Typically, itopride is indicated in the treatment of GI symptoms caused by reduced GI motility:
- dyspepsia of a non-ulcer/dysmotility type (gastric "fullness", discomfort, and possible pain)
- gastroparesis (delayed gastric emptying)
- anorexia
- heartburn
- regurgitation
- bloating
- nausea and vomiting
- other possible gastric, prolactin, or dopamine related conditions

Itopride was shown to significantly improve symptoms in patients with functional dyspepsia and motility disorders in placebo-controlled trials.

These studies concluded that the reduction in the severity of symptoms of functional dyspepsia after 8 weeks of treatment with itopride indicated that itopride was significantly superior to placebo and that itopride yielded a greater rate of response than placebo in significantly reducing pain and fullness.

== Adverse drug reactions ==
Central nervous system adverse effects do not tend to occur due to poor penetration across the blood brain barrier, although a slight raising of prolactin levels may occur. Raising of prolactin levels is more common with high dose regimes of itopride.

===Cardiac studies===
Itopride belongs to the same benzamide group as cisapride, a drug found to affect QT interval and possibly predispose those using it to cardiac arrhythmias. However, itopride does not have any adverse effect on the QT interval.

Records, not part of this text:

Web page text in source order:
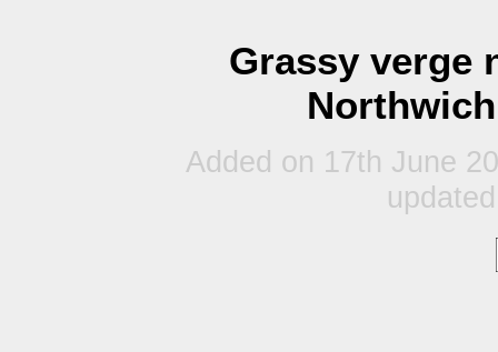
Grassy verge
Added on 17th June
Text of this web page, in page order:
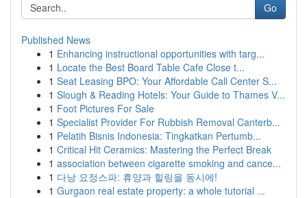
Go
Published News
1 Enhancing instructional opportunities with targ...
1 Locate the Best Board Table Cafe Close t...
1 Seat Leasing BPO: Your Affordable Call Center S...
1 Slough & Reading Hotels: Your Guide to Thames V...
1 Foot Pictures For Sale
1 Specialist Provider For Rubbish Removal Canterb...
1 Pelatih Bisnis Indonesia: Tingkatkan Pertumb...
1 Critical Hit Ceramics: Mastering the Perfect Break
1 association between cigarette smoking and cance...
1 다낭 요정스파: 휴양과 힐링을 동시에!
1 Gurgaon real estate property: a whole tutorial ...
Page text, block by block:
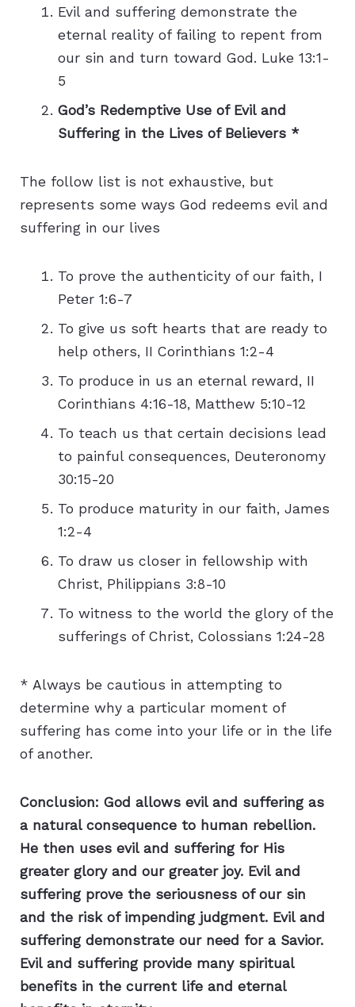
Evil and suffering demonstrate the
eternal reality of failing to repent from
our sin and turn toward God. Luke 13:1-
5
God’s Redemptive Use of Evil and
Suffering in the Lives of Believers *
The follow list is not exhaustive, but
represents some ways God redeems evil and
suffering in our lives
To prove the authenticity of our faith, I
Peter 1:6-7
To give us soft hearts that are ready to
help others, II Corinthians 1:2-4
To produce in us an eternal reward, II
Corinthians 4:16-18, Matthew 5:10-12
To teach us that certain decisions lead
to painful consequences, Deuteronomy
30:15-20
To produce maturity in our faith, James
1:2-4
To draw us closer in fellowship with
Christ, Philippians 3:8-10
To witness to the world the glory of the
sufferings of Christ, Colossians 1:24-28
* Always be cautious in attempting to
determine why a particular moment of
suffering has come into your life or in the life
of another.
Conclusion: God allows evil and suffering as
a natural consequence to human rebellion.
He then uses evil and suffering for His
greater glory and our greater joy. Evil and
suffering prove the seriousness of our sin
and the risk of impending judgment. Evil and
suffering demonstrate our need for a Savior.
Evil and suffering provide many spiritual
benefits in the current life and eternal
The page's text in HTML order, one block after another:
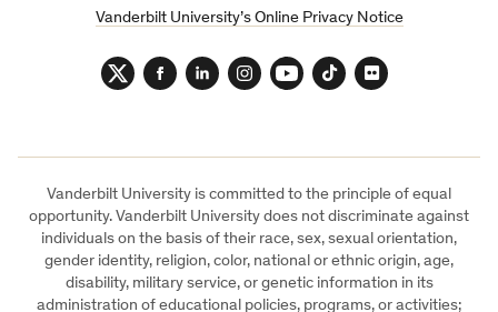
Vanderbilt University’s Online Privacy Notice
TwitterFacebookLinkedInInstagramYouTubeTikTokFlickr
Vanderbilt University is committed to the principle of equal
opportunity. Vanderbilt University does not discriminate against
individuals on the basis of their race, sex, sexual orientation,
gender identity, religion, color, national or ethnic origin, age,
disability, military service, or genetic information in its
administration of educational policies, programs, or activities;
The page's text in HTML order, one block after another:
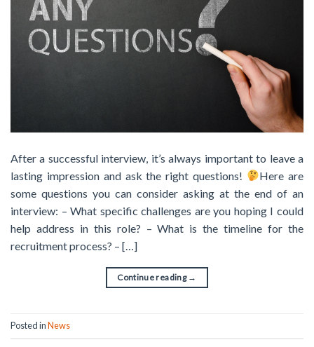
After a successful interview, it’s always important to leave a
lasting impression and ask the right questions!
Here are
some questions you can consider asking at the end of an
interview: – What specific challenges are you hoping I could
help address in this role? – What is the timeline for the
recruitment process? – […]
Continue reading →
Posted inNews
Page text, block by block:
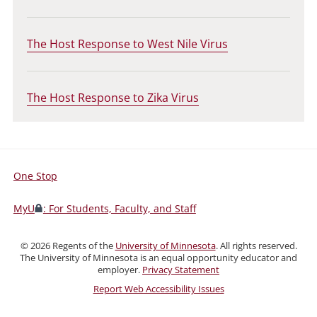
The Host Response to West Nile Virus
The Host Response to Zika Virus
For
Students,
Faculty,
and
Staff
One Stop
MyU : For Students, Faculty, and Staff
©2026Regents of the University of Minnesota. All rights reserved.
The University of Minnesota is an equal opportunity educator and
employer. Privacy Statement
Report Web Accessibility Issues
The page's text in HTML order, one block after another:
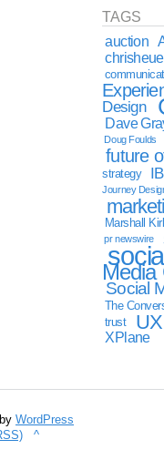
TAGS
auction
Design
Dave
Doug Foulds
future
strategy
Journey
Marshall
pr newswire
Media
Social
The
trust
UX
XPlane
WordPress
^
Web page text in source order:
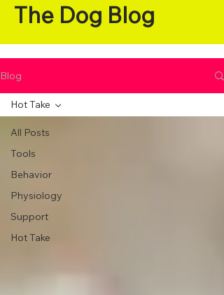
The Dog Blog
Blog
All Posts
Tools
Behavior
Physiology
Support
Hot Take
Hot Take

Later, in a study conducted with healthy adult volunteers, itopride was shown as unlikely to cause cardiac arrhythmias or ECG changes in part to the lack of significant interaction and metabolism via the cytochrome P450 enzyme pathway, unlike cisapride and mosapride, as it is metabolized by a different enzyme set. New molecular studies on guinea pig ventricular myocytes also supported the cardiac safety profile of itopride, as it did not affect certain potassium mechanisms that may have been affected by cisapride or mosapride. Moreover, itopride has no affinity for the 5-HT_{4} receptors, unlike other benzamides such as cisapride and mosapride, which are 5-HT_{4} agonists. The affinity of cisapride for 5-HT_{4} receptors in the heart has been implicated in the undesirable cardiac effects of cisapride itself.

The conclusion of this study revealed that itopride is devoid of any abnormal effect on QT interval. Therefore, it may be possible that itopride could be considered as a better and certainly safer prokinetic agent than either cisapride or mosapride, and itopride should also be considered a welcome treatment addition for symptomatic nonulcer dyspepsia and other gastric motility disorders.

==Pharmacology==
Itopride acts as a selective dual D_{2} receptor antagonist and acetylcholinesterase inhibitor.

There is evidence that itopride may have prokinetic effects throughout the gastrointestinal tract from the stomach to the end of the colon. The pharmacokinetics of itopride appear to differ between Asian and Caucasian populations, with Caucasians having 30-50 percent lower blood levels of itopride after oral administration. Itopride poorly penetrates across the blood brain barrier because of its high polarity and thus itopride does not tend to cause any central nervous system adverse effects. Itopride has no effect on potassium channels.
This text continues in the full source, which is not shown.